-- Material for this task follows --

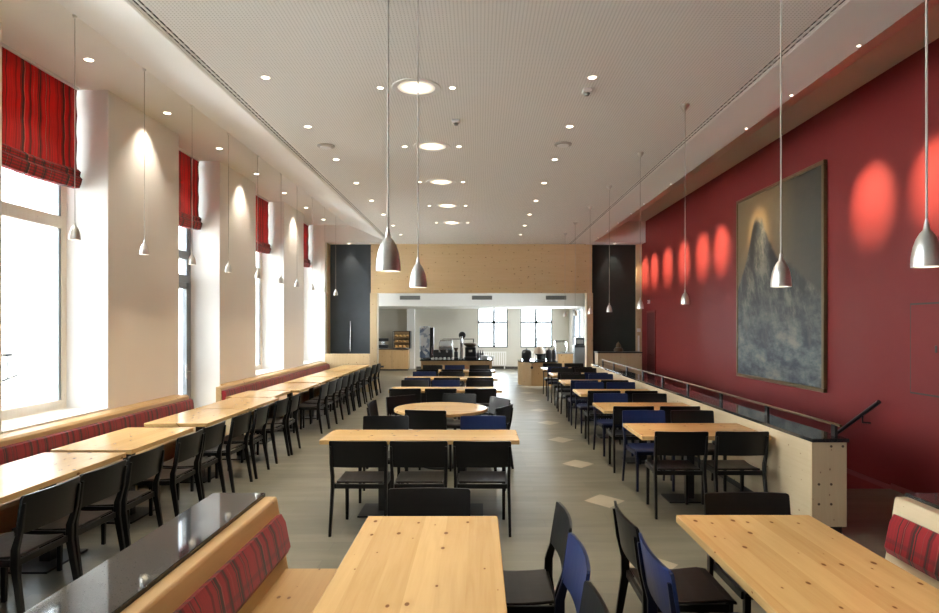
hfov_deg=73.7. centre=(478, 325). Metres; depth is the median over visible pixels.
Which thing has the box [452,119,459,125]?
ceiling sensor
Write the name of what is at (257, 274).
pendant lamp
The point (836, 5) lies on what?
trim
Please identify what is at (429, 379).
dining chair
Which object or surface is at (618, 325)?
wall
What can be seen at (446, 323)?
wall
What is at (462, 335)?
tap
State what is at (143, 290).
wall
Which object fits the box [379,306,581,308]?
ceiling
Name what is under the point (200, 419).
table
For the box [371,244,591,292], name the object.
lintel
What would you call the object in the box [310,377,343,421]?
dining chair
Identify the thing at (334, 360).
screen
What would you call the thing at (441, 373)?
dining chair
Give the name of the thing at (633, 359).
base cabinet
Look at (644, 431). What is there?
table
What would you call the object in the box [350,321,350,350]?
door pull
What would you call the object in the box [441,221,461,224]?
recessed light
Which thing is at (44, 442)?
cushion
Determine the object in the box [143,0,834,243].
ceiling
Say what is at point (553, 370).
dining chair
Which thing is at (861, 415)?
stair handrail
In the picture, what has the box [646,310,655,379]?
door
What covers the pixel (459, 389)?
table
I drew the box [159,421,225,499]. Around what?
dining chair
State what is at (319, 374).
table
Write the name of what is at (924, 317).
hatch
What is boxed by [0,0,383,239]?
ceiling
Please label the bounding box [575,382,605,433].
dining chair
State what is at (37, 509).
dining chair
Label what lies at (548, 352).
kettle
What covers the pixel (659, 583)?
dining chair
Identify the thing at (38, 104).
blind
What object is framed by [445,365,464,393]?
dining chair
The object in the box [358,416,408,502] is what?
dining chair
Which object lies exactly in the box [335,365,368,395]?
table
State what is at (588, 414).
dining chair
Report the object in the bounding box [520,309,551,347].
window
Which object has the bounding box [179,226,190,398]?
window
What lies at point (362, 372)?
dining chair
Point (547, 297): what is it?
air vent
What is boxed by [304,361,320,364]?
trim
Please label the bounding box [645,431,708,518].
dining chair
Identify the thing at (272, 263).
trim
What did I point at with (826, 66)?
ceiling
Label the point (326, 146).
smoke detector
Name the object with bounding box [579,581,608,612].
dining chair
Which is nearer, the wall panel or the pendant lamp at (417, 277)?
the pendant lamp at (417, 277)
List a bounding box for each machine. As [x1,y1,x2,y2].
[431,341,452,359]
[572,338,584,366]
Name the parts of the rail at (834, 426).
post, post, post
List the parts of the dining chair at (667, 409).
backrest, leg
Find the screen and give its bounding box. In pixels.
[325,354,369,391]
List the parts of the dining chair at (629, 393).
backrest
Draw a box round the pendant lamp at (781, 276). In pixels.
[770,0,791,286]
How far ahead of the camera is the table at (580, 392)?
10.19 m
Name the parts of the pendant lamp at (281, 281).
lamp shade
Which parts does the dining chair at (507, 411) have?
backrest, leg
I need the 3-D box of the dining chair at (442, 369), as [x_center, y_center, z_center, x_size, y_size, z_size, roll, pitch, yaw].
[-0.600,1.393,14.299,0.498,0.815,0.533,0,0,-1]
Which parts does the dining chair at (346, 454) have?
leg, leg, backrest, seat frame, seat, leg
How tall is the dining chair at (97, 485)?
0.815 m
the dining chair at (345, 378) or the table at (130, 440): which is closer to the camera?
the table at (130, 440)
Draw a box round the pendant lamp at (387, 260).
[376,0,400,271]
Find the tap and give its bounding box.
[459,332,465,358]
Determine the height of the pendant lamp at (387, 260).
2.090 m
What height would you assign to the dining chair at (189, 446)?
0.815 m
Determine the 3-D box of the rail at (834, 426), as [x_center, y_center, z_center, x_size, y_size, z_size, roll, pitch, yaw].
[3.110,0.910,10.590,0.024,0.116,10.420,0,0,0]
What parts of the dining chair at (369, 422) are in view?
leg, backrest, leg
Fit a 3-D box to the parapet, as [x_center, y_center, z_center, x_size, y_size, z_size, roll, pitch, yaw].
[3.006,1.384,10.624,0.317,0.832,10.552,0,0,0]
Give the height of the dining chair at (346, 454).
0.815 m
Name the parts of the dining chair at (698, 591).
leg, backrest, leg, seat frame, seat, leg
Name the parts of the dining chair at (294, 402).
leg, seat, leg, backrest, leg
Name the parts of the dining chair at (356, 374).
leg, backrest, leg
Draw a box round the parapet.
[591,364,848,533]
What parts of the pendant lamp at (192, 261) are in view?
lamp shade
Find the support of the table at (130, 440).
on the floor
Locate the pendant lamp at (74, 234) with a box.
[69,14,80,239]
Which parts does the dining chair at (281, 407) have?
leg, seat, seat frame, leg, backrest, leg
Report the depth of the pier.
25.65 m
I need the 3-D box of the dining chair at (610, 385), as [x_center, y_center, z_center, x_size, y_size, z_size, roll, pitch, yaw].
[2.470,1.393,10.662,0.498,0.815,0.533,0,0,-1]
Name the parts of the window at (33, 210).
glass pane, glass pane
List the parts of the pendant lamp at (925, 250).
lamp shade, cord
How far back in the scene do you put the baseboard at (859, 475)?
7.09 m
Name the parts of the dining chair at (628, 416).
leg, leg, seat frame, seat, backrest, leg, leg
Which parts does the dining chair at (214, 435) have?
leg, seat, seat frame, leg, backrest, leg
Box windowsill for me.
[2,408,108,433]
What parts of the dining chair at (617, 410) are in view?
leg, leg, seat, seat frame, backrest
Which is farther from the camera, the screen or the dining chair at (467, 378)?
the screen
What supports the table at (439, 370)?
on the floor
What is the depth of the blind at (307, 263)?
16.80 m
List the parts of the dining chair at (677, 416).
backrest, seat, leg, leg
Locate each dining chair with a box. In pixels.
[0,476,80,612]
[12,459,127,576]
[69,445,164,562]
[127,429,203,528]
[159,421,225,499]
[190,411,252,492]
[215,404,269,478]
[240,397,289,463]
[256,393,300,454]
[293,382,329,433]
[302,379,337,427]
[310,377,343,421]
[317,375,349,417]
[328,441,390,536]
[330,372,354,413]
[332,371,359,410]
[339,369,365,406]
[354,364,376,397]
[354,366,371,401]
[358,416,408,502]
[359,363,380,394]
[366,400,411,468]
[386,395,419,445]
[387,487,469,515]
[389,388,420,415]
[389,441,447,487]
[400,380,428,415]
[404,378,430,415]
[405,410,451,471]
[413,371,435,375]
[416,369,437,375]
[423,365,442,368]
[425,388,456,429]
[432,380,458,419]
[434,378,459,419]
[439,371,462,393]
[441,369,462,393]
[442,393,475,428]
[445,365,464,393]
[453,441,510,536]
[460,416,505,490]
[465,388,496,415]
[466,380,493,415]
[467,378,492,379]
[469,369,490,371]
[469,371,491,375]
[470,365,488,368]
[487,396,510,427]
[494,404,513,470]
[503,501,571,612]
[543,363,561,395]
[547,367,567,400]
[551,368,572,405]
[555,533,590,612]
[556,373,580,411]
[560,374,586,417]
[564,363,582,366]
[568,380,597,425]
[572,367,591,372]
[575,368,596,372]
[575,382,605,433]
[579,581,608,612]
[584,373,607,379]
[584,391,620,444]
[588,374,612,379]
[593,393,633,456]
[598,380,627,418]
[606,382,634,428]
[608,406,653,472]
[612,500,736,612]
[620,391,657,429]
[622,410,674,491]
[632,393,666,401]
[637,533,739,612]
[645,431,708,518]
[653,406,700,470]
[670,410,726,491]
[700,431,768,504]
[704,492,790,612]
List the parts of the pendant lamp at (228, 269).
lamp shade, cord
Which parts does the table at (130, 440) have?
plate
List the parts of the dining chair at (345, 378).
backrest, leg
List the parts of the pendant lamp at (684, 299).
lamp shade
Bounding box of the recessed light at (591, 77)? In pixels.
[587,75,596,79]
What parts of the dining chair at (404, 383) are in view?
backrest
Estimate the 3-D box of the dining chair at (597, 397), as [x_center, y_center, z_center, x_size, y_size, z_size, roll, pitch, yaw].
[1.909,1.393,8.841,0.498,0.815,0.533,0,0,-1]
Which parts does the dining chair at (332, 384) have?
leg, seat, leg, backrest, leg
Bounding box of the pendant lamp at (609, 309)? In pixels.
[607,185,611,311]
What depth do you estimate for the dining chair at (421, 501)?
3.77 m
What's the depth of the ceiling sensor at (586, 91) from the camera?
6.01 m
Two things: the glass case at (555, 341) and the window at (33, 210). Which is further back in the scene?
the glass case at (555, 341)
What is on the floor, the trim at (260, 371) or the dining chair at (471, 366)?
the dining chair at (471, 366)
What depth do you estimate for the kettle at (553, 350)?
19.04 m
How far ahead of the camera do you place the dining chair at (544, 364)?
16.34 m
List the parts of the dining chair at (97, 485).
leg, seat, seat frame, leg, backrest, leg
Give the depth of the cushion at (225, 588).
2.88 m
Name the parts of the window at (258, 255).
glass pane, glass pane
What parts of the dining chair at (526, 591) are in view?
seat, seat frame, leg, leg, backrest
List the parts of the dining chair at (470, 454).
leg, seat, seat frame, backrest, leg, leg
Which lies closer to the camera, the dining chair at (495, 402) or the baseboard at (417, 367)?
the dining chair at (495, 402)
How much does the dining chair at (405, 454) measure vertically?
0.815 m
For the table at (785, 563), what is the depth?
2.75 m
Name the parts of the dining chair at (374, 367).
leg, backrest, leg
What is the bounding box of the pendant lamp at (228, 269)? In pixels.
[225,133,231,272]
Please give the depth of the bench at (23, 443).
6.37 m
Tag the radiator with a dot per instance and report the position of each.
(500, 357)
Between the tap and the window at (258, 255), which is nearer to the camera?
the window at (258, 255)
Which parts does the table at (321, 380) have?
plate
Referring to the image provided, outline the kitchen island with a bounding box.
[517,359,557,385]
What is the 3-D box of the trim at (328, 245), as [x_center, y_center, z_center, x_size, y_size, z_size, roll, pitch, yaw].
[-4.290,-0.240,17.550,0.220,4.080,0.500,0,0,0]
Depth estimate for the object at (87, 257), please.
7.29 m
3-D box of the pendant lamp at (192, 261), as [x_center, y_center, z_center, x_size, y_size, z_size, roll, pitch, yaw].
[-3.570,-1.748,7.790,0.090,1.983,0.090,0,0,0]
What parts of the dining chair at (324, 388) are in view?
leg, seat, seat frame, leg, backrest, leg
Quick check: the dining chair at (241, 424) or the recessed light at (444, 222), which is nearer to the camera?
the dining chair at (241, 424)
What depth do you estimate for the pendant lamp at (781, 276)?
2.83 m
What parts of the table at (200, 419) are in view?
plate
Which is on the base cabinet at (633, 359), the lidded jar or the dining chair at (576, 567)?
the lidded jar
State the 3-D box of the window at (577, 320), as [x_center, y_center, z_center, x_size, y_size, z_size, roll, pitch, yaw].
[3.840,0.125,23.950,0.080,1.550,2.500,0,0,0]
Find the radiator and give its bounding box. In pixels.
[481,352,505,368]
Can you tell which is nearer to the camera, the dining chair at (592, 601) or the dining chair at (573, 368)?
the dining chair at (592, 601)
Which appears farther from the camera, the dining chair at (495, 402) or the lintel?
the lintel
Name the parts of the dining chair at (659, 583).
leg, backrest, leg
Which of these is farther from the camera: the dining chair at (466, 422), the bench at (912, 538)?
the dining chair at (466, 422)
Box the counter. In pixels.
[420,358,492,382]
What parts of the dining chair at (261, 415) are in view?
leg, seat, seat frame, leg, backrest, leg
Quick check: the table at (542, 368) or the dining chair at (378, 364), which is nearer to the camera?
the table at (542, 368)
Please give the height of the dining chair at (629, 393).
0.815 m
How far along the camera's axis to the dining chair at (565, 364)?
16.36 m
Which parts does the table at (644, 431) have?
plate
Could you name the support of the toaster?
on the base cabinet at (391, 359)
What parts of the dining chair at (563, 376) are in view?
leg, leg, seat, backrest
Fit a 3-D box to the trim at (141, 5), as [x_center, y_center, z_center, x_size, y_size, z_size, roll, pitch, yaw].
[-2.410,-2.332,6.900,0.100,0.096,21.800,0,0,0]
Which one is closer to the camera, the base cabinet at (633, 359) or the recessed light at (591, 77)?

-- Material for this task concluded --

Instructions for the task
Using the listing above, print the line containing "Can you tell" and every line after it exactly, up to and including the last.

Problem solution
Can you tell which is nearer to the camera, the dining chair at (592, 601) or the dining chair at (573, 368)?
the dining chair at (592, 601)
Which appears farther from the camera, the dining chair at (495, 402) or the lintel?
the lintel
Name the parts of the dining chair at (659, 583).
leg, backrest, leg
Which of these is farther from the camera: the dining chair at (466, 422), the bench at (912, 538)?
the dining chair at (466, 422)
Box the counter. In pixels.
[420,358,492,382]
What parts of the dining chair at (261, 415) are in view?
leg, seat, seat frame, leg, backrest, leg
Quick check: the table at (542, 368) or the dining chair at (378, 364), which is nearer to the camera?
the table at (542, 368)
Please give the height of the dining chair at (629, 393).
0.815 m
How far along the camera's axis to the dining chair at (565, 364)?
16.36 m
Which parts does the table at (644, 431) have?
plate
Could you name the support of the toaster?
on the base cabinet at (391, 359)
What parts of the dining chair at (563, 376) are in view?
leg, leg, seat, backrest
Fit a 3-D box to the trim at (141, 5), as [x_center, y_center, z_center, x_size, y_size, z_size, roll, pitch, yaw].
[-2.410,-2.332,6.900,0.100,0.096,21.800,0,0,0]
Which one is closer to the camera, the base cabinet at (633, 359) or the recessed light at (591, 77)?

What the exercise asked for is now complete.